Description
This Christmas cake is very easy and, if you choose a large enough bowl to soak your fruit in at the start, you can mix it all up in the same bowl!
Ingredients
- 1kg mixed fruit
- ½ cup sherry (or rum)
- 250g butter
- 1 tablespoon golden syrup
- 1 cup brown sugar, firmly packed
- 4 large eggs
- 1 ½ cup plain flour
- ½ cup self-raising flour
- 1 teaspoon mixed spice
- 1 green apple (grated)
- 2 tablespoons sherry (extra)
Instructions
- Place mixed fruit into large mixing bowl with ½ cup of sherry and stir to coat.
- Cover bowl with cling film and allow fruit to soak in the sherry overnight or for up to 72 hours.

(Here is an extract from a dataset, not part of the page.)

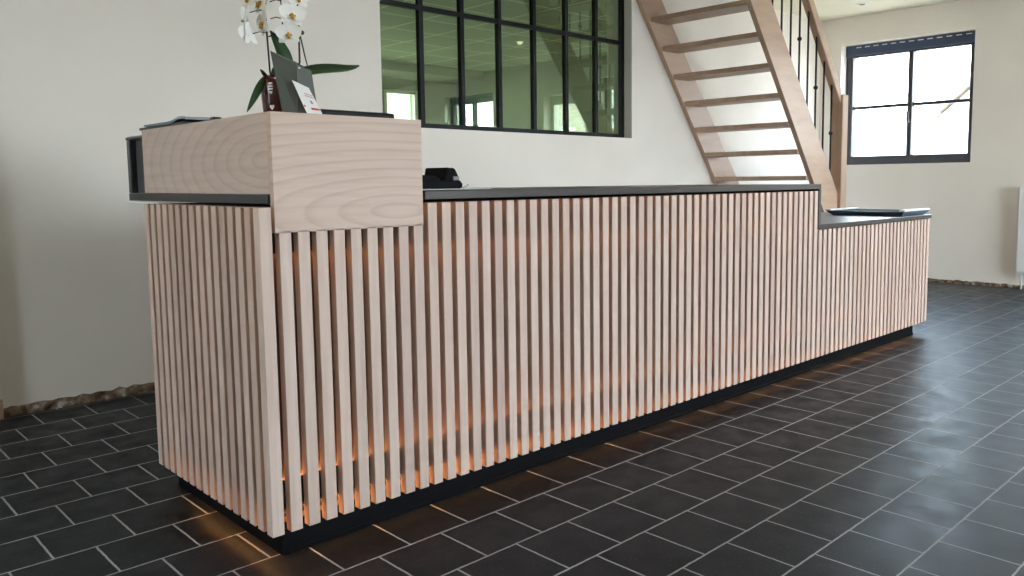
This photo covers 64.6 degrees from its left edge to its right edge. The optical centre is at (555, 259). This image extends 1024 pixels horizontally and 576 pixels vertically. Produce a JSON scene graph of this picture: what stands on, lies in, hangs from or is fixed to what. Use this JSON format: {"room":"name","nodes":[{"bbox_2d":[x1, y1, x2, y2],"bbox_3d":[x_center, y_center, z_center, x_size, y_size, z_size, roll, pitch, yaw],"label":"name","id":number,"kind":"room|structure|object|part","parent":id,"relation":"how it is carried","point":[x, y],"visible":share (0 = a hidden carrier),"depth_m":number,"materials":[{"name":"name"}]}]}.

- When you are ready to bake your cake, line and grease a 23 cm (9 inch) square baking tin with baking paper and preheat oven to 150 °C (300 °F).

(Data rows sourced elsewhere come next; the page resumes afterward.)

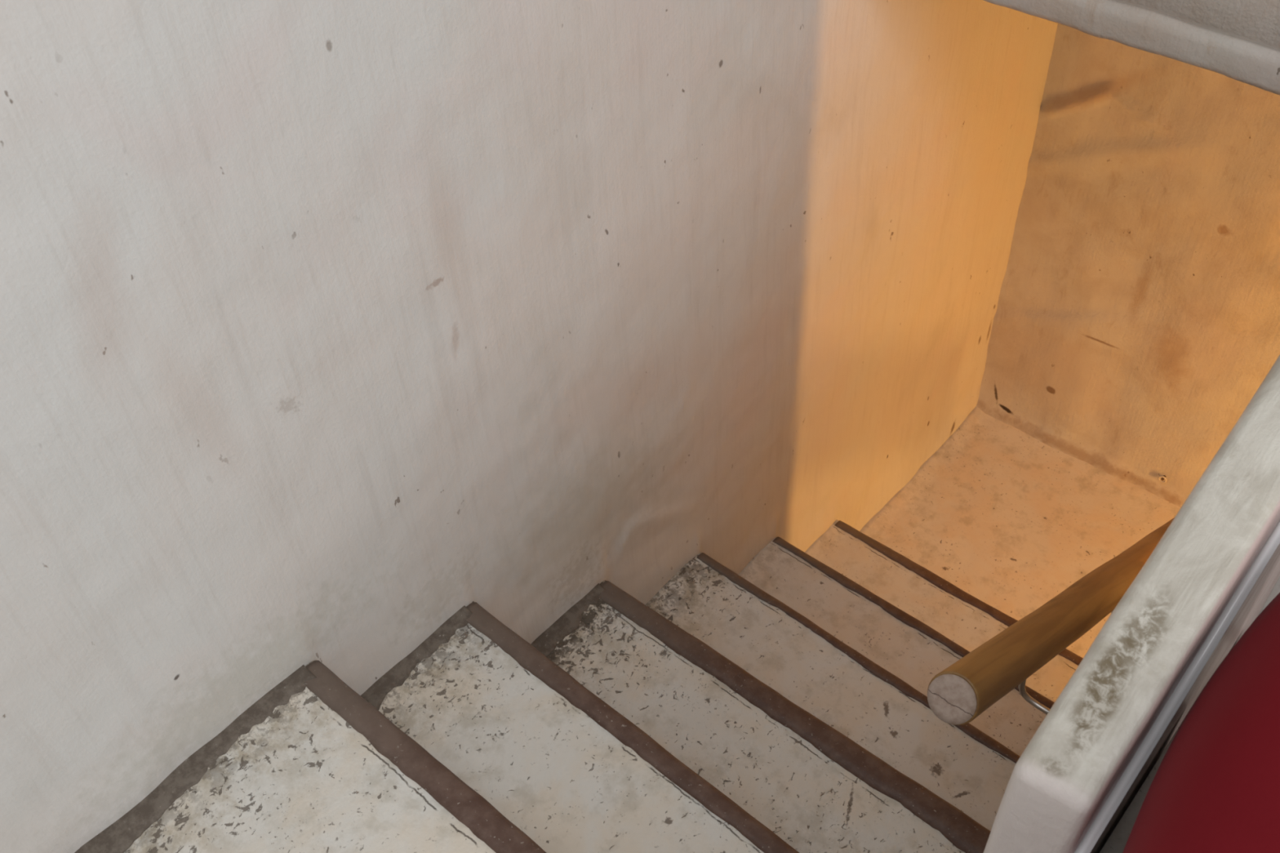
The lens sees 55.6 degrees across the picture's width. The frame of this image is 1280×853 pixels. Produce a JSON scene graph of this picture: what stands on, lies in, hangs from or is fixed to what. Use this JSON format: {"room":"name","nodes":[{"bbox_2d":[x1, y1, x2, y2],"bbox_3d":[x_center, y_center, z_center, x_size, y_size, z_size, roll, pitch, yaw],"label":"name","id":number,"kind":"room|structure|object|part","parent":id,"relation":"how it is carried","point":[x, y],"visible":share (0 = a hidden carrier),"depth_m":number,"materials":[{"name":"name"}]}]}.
{"room":"stairwell","nodes":[
{"label":"stairwell","id":0,"kind":"room"},
{"bbox_2d":[0,0,1057,852],"bbox_3d":[-0.290,-0.366,1.232,0.138,3.700,3.390,31,55,29],"label":"wall","id":1,"kind":"structure","parent":0,"point":[331,331],"depth_m":1.43,"materials":[{"name":"paint"}]},
{"bbox_2d":[859,406,1180,657],"bbox_3d":[1.466,0.652,2.619,2.110,0.138,0.750,31,55,29],"label":"floor","id":2,"kind":"structure","parent":0,"point":[1012,520],"depth_m":2.99,"materials":[{"name":"beige concrete"}]},
{"bbox_2d":[75,520,1083,852],"bbox_3d":[-0.129,0.887,1.705,0.806,1.120,2.672,31,55,29],"label":"staircase","id":3,"kind":"structure","parent":2,"relation":"on","point":[780,704],"depth_m":1.71,"materials":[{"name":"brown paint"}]},
{"bbox_2d":[983,355,1279,852],"bbox_3d":[0.656,0.428,1.598,0.078,1.722,0.920,31,55,29],"label":"parapet","id":4,"kind":"object","parent":3,"relation":"on","point":[1214,570],"visible":0.97,"depth_m":1.02,"materials":[{"name":"paint"}]},
{"bbox_2d":[927,517,1174,725],"bbox_3d":[0.805,0.288,1.961,0.176,0.852,1.212,30,55,29],"label":"wooden handrail","id":5,"kind":"object","parent":4,"relation":"attached to","point":[961,692],"visible":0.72,"depth_m":1.59,"materials":[{"name":"brown wood"}]},
{"bbox_3d":[0.649,0.017,1.139,0.012,0.296,0.900,31,55,29],"label":"edge trim","id":6,"kind":"part","parent":4,"relation":"part of","materials":[{"name":"white paint"}]},
{"bbox_2d":[976,23,1279,507],"bbox_3d":[1.679,-0.157,2.256,2.160,1.760,0.151,31,55,29],"label":"wall","id":7,"kind":"structure","parent":0,"point":[1136,320],"depth_m":2.67,"materials":[{"name":"paint"}]},
{"bbox_2d":[1158,475,1166,483],"bbox_3d":[1.282,0.126,2.974,0.021,0.021,0.016,31,55,29],"label":"screw","id":8,"kind":"object","parent":7,"relation":"attached to","point":[1163,477],"visible":1,"depth_m":2.97,"materials":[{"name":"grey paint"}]},
{"bbox_2d":[1099,709,1190,852],"bbox_3d":[0.674,1.355,1.028,1.338,0.903,2.496,31,55,29],"label":"floor","id":9,"kind":"structure","parent":0,"point":[1116,842],"depth_m":1.32,"materials":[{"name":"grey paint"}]},
{"bbox_2d":[1122,592,1279,852],"bbox_3d":[0.586,0.418,0.979,0.386,0.483,0.837,31,55,29],"label":"chair","id":10,"kind":"object","parent":9,"relation":"on","point":[1215,788],"visible":1,"depth_m":0.88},
{"bbox_2d":[1257,577,1279,616],"bbox_3d":[1.512,0.578,1.609,1.370,1.678,0.055,31,55,29],"label":"wall partition","id":11,"kind":"structure","parent":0,"point":[1276,590],"depth_m":1.89,"materials":[{"name":"grey paint"}]},
{"bbox_2d":[983,0,1279,94],"bbox_3d":[1.122,-0.888,0.552,2.204,1.930,0.138,31,55,29],"label":"ceiling","id":12,"kind":"structure","parent":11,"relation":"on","point":[1239,40],"depth_m":1.47,"materials":[{"name":"paint"}]}
]}

- Melt butter, add golden syrup and stir to combine.
- Add butter mixture, along with all other ingredients (except extra sherry), to the soaked fruit and mix well.
- Spoon mixture into prepared tin and smooth the top.
- Bake for 3 ½ to 4 hours* or until a toothpick or skewer inserted into the middle comes out clean.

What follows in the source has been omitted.